When considering a piping system for your new home or for a remodel or replacement project, you’re typically facing a choice between metal and plastic (check out our blog post for an overview of the different types of plastic pipe). As the newer of the two materials, plastic piping is still unfamiliar to some users; unfortunately, this means some common myths about plastic pipes exist.
Here are some of the misconceptions you should know before determining which piping system is right for your home:
Myth: Plastic pipe is a new, untested material
Reality: Though plastic may feel advanced and innovative, some forms of plastic pipe have been around—and been in use—for more than 75 years. It’s a time-tested material proven over decades of quality performance. While it’s true that some forms of plastic pipe are newer than others, the products undergo extensive third-party or laboratory accelerated use and safety tests to simulate how they will perform over time and under varying conditions, so you can rest assured the pipe behind your walls is designed and certified to safely last.
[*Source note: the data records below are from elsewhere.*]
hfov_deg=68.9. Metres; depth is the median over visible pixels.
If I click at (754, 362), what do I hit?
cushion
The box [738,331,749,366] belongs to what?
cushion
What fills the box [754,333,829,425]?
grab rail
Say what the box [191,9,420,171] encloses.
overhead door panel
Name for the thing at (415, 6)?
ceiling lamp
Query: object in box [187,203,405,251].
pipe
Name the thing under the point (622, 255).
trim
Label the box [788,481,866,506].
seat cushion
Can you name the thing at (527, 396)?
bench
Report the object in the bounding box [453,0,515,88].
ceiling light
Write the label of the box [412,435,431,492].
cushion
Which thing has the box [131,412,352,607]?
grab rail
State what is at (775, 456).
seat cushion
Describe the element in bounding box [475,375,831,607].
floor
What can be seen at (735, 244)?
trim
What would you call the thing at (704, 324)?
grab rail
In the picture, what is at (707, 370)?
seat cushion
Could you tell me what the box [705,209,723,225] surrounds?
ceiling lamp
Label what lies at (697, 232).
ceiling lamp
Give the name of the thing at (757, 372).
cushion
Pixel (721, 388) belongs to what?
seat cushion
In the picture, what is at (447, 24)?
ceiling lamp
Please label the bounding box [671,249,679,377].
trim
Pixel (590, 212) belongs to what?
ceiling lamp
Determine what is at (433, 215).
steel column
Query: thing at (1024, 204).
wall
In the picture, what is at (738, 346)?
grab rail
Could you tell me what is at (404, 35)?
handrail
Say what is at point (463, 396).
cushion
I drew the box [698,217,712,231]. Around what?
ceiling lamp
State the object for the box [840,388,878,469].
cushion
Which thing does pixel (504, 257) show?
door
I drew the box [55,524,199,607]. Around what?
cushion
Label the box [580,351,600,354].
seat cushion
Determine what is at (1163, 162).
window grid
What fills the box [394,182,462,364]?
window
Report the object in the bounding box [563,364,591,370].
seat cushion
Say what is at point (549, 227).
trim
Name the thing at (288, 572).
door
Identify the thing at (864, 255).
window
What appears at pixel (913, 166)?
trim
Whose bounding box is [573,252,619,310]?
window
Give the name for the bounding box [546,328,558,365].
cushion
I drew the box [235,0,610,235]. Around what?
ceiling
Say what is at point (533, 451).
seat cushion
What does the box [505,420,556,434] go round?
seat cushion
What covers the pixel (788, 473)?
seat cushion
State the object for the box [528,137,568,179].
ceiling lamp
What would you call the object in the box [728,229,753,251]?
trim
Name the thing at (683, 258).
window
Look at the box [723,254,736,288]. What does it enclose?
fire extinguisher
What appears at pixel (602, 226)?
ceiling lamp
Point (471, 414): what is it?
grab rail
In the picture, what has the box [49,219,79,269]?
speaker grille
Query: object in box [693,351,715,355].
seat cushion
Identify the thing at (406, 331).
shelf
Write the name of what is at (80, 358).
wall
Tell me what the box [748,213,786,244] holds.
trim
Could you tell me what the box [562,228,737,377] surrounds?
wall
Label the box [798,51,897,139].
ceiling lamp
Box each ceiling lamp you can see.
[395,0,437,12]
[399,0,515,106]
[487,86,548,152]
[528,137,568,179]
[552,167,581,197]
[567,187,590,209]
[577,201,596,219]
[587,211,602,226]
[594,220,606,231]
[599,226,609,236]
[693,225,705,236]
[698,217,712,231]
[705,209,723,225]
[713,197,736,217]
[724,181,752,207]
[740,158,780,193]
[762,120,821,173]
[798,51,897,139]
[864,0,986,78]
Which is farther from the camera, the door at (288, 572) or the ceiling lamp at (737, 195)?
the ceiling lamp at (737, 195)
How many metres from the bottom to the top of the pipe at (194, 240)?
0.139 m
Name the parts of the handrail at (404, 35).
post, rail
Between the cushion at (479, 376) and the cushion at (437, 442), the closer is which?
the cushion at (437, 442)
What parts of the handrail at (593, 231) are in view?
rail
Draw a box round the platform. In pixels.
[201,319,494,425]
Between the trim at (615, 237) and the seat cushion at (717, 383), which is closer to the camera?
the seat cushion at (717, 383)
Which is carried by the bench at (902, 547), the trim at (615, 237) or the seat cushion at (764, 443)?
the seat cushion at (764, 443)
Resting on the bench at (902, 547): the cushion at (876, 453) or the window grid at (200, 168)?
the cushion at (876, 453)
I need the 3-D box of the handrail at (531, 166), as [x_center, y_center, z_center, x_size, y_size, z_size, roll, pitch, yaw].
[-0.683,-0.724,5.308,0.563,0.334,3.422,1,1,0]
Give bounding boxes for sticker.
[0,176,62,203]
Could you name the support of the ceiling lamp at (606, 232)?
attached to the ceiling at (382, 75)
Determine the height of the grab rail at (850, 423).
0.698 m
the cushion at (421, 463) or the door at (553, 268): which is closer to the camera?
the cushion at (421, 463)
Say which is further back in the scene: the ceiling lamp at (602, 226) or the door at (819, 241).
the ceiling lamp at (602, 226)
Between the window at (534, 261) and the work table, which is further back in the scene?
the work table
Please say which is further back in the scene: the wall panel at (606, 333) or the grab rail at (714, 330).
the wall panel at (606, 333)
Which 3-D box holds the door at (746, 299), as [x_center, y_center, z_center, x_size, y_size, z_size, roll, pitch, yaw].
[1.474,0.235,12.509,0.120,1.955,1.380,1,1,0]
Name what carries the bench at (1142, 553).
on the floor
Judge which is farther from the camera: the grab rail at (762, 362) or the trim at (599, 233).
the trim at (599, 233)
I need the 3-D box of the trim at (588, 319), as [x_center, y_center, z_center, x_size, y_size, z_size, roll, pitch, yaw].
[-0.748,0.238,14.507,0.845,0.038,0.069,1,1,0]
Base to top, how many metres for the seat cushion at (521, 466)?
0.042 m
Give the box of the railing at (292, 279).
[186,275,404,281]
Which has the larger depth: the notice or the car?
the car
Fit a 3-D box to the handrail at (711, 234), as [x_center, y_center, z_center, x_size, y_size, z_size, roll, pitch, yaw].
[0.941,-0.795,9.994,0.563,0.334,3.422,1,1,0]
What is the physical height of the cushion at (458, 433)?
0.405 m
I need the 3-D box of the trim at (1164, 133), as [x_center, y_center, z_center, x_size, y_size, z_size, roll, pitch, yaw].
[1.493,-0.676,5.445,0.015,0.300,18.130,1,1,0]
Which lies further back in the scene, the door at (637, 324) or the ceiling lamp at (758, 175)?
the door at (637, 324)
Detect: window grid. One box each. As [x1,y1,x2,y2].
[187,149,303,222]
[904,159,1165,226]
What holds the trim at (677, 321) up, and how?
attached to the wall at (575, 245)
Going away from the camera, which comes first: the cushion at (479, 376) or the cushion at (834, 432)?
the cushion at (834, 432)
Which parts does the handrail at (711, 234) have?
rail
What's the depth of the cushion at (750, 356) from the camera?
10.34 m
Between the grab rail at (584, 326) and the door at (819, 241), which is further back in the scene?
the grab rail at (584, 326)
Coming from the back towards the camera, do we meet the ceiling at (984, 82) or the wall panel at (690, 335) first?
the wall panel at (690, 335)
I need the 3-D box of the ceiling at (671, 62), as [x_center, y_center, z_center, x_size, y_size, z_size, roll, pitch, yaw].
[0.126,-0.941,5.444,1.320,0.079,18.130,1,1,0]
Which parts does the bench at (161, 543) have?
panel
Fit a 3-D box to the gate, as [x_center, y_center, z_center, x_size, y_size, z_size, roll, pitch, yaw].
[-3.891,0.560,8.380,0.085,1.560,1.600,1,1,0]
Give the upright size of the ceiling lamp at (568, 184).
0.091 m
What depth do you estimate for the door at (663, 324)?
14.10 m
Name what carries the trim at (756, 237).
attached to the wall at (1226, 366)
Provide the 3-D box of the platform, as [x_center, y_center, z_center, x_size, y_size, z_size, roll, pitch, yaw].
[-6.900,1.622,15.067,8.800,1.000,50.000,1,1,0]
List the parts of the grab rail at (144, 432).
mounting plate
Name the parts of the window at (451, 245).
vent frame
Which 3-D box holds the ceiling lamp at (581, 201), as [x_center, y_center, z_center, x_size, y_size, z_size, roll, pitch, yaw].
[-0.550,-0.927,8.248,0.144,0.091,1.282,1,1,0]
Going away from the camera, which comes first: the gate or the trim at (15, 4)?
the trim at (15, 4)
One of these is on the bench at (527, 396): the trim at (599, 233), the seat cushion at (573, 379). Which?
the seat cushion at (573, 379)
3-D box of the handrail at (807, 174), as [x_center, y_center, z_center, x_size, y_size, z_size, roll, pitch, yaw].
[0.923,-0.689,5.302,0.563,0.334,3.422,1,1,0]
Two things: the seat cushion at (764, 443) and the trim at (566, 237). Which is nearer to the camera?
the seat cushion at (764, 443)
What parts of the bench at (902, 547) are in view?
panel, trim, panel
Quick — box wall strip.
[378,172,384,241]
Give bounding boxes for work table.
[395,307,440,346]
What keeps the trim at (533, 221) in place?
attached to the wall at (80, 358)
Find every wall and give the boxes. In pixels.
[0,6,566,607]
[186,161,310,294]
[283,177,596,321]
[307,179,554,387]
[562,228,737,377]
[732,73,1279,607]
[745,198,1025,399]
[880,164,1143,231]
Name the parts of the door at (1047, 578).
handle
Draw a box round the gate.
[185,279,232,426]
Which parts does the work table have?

Myth: Plastic pipe is unsafe for drinking water
Reality: News reports about BPA in water bottles and other concerns shouldn’t give you pause when it comes to the drinking water coming out of your plastic pipes. Plastic pipes don’t contain BPA, are made of different materials, and go through an entirely different process for manufacturing and testing.
Plastic piping undergoes third-party certification through independent, accredited organizations that develop public health standards and certification programs to help protect the world’s food, water, consumer products and environment. Plastic pipes have been certified to meet performance requirements and safe drinking water requirements, such as NSF/ANSI/CAN 61. If your piping has an accredited third-party certification mark, it’s safe to use for drinking water.
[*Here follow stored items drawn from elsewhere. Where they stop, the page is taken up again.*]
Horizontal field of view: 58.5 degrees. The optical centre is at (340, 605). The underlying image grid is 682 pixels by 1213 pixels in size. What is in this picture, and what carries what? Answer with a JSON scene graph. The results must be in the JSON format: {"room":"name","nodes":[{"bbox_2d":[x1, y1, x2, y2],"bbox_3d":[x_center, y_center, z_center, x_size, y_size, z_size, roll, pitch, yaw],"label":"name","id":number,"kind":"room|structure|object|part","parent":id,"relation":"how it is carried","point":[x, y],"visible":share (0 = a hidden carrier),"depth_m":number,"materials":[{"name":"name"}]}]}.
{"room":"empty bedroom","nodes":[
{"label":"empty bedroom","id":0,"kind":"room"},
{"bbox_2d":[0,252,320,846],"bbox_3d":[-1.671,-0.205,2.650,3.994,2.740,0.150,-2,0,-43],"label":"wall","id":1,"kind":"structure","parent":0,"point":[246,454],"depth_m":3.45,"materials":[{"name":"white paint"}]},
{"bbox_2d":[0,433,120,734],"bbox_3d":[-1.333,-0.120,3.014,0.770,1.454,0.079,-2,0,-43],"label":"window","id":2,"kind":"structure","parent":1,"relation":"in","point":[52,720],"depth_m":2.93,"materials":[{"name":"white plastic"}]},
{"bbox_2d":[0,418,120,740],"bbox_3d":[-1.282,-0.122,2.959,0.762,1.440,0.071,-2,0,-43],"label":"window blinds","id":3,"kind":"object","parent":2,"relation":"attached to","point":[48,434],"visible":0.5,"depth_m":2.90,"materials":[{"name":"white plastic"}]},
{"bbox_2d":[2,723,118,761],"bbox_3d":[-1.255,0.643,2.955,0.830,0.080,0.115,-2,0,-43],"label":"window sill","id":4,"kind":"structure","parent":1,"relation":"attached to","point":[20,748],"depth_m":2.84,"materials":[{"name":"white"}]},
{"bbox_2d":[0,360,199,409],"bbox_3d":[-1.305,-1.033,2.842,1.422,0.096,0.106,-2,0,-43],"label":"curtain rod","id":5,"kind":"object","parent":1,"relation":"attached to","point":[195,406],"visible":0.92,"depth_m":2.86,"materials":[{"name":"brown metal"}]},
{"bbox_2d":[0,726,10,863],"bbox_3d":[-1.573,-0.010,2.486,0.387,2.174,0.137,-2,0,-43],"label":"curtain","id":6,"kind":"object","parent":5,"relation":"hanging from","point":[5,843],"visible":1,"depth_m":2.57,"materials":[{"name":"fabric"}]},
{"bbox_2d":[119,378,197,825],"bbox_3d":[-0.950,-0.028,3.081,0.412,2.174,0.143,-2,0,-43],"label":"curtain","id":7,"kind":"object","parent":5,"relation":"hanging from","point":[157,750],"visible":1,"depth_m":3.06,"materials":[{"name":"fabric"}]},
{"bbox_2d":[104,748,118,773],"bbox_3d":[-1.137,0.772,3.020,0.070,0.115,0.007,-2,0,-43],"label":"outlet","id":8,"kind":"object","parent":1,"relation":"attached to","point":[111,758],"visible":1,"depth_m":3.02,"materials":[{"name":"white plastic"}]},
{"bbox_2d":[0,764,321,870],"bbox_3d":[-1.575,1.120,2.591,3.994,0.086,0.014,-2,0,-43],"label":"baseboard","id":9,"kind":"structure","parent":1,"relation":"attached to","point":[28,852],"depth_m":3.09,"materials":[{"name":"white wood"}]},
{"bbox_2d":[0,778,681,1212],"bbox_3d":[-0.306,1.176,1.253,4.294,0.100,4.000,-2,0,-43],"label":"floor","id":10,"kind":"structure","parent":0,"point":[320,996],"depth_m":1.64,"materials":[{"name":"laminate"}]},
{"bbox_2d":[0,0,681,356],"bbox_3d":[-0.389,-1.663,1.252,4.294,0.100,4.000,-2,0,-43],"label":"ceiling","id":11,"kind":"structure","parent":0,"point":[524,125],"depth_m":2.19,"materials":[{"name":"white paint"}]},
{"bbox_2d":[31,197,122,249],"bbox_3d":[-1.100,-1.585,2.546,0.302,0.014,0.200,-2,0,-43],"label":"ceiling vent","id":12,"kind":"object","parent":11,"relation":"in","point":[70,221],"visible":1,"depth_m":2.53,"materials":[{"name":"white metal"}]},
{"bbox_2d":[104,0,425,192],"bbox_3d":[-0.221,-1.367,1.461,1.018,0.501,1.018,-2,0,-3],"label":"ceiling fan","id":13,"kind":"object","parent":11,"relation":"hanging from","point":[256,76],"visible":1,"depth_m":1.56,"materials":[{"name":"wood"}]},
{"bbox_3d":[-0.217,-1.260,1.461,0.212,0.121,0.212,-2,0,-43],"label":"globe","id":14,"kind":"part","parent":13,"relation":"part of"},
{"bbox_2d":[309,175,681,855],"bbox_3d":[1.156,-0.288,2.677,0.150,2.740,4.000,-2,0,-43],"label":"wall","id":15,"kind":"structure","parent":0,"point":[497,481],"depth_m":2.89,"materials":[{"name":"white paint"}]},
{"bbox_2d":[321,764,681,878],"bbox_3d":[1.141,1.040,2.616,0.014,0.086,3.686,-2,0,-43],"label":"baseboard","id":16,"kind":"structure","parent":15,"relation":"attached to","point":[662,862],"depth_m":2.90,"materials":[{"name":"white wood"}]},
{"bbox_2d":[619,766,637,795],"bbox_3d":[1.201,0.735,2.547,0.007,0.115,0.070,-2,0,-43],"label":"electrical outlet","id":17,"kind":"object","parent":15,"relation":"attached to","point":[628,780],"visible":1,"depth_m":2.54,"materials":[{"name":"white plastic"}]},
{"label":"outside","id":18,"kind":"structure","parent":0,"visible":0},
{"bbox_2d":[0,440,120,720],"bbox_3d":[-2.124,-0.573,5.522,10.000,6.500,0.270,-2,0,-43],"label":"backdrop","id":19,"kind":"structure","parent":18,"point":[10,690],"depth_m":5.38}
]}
Myth: Plastic pipes can't be used in my area
Reality: Plastic piping is approved in every major plumbing code and the International Residential Code (IRC), the model used for most residential buildings. But this myth is partially true: National codes like the IRC are adopted and modified at the local level, and some jurisdictions around the country still limit or remove some or all plastic pipe in their version of the codes.
This is largely due to political pressure placed on code bodies by special interests as well as simple unfamiliarity or misconceptions, not because of quality, performance or other concerns. While these technically unjustified limitations are becoming rarer, you should confirm with the local code. Even with code limitations in some areas, plastic piping can still be used—your installer can apply for an exception, an alternate means or method, to the code that will allow the system to pass inspection.
Myth: I don't need to worry about what's behind my home's walls
Reality: While it’s easy to think “out of sight, out of mind,” the products behind your walls make up the structure and the mechanical inner workings of your home—they’re what keep your family safe and keep your home functional. Though not as glamorous as, say, a quartz countertop, it’s even more imperative to consider the materials behind the walls—selecting quality products will ensure there isn’t a slowly developing problem that will go from out of sight to front and center, and extremely costly, in a hurry.
A remodel of your kitchen, bath or laundry room is the perfect time to consider if the materials behind your walls are going to stand the test of time. Take the opportunity to inspect your existing pipes and consider their expected life span. Materials like copper may wear over time and develop pinhole leaks or pitting. Many plastic piping systems, including PVC, CPVC, polyethylene, polypropylene, and PEX, offer life spans of 50 to 75 years or more and are an affordable alternative to copper.
In addition, some types of plastic pipe are quite flexible and can be installed without having to tear out the entire wall and are ideal for tight spaces and retrofits.
Myth: Plastic pipes leach chemicals
Reality: It’s easy to think that because many plastics are made with chemical compounds that chemicals are automatically transferring to your water. But those chemical compounds are polymers and are not only inert, they don’t leach. In fact, plastic piping is the best choice to avoid corrosion, scale buildup, metallic leaching and damage from highly aggressive water. What’s more, plastic piping’s durability makes it suitable for a range of water types, including well water, water with high salt content and highly chlorinated water. Some types of plastic pipes can withstand extremely high temperatures, as well.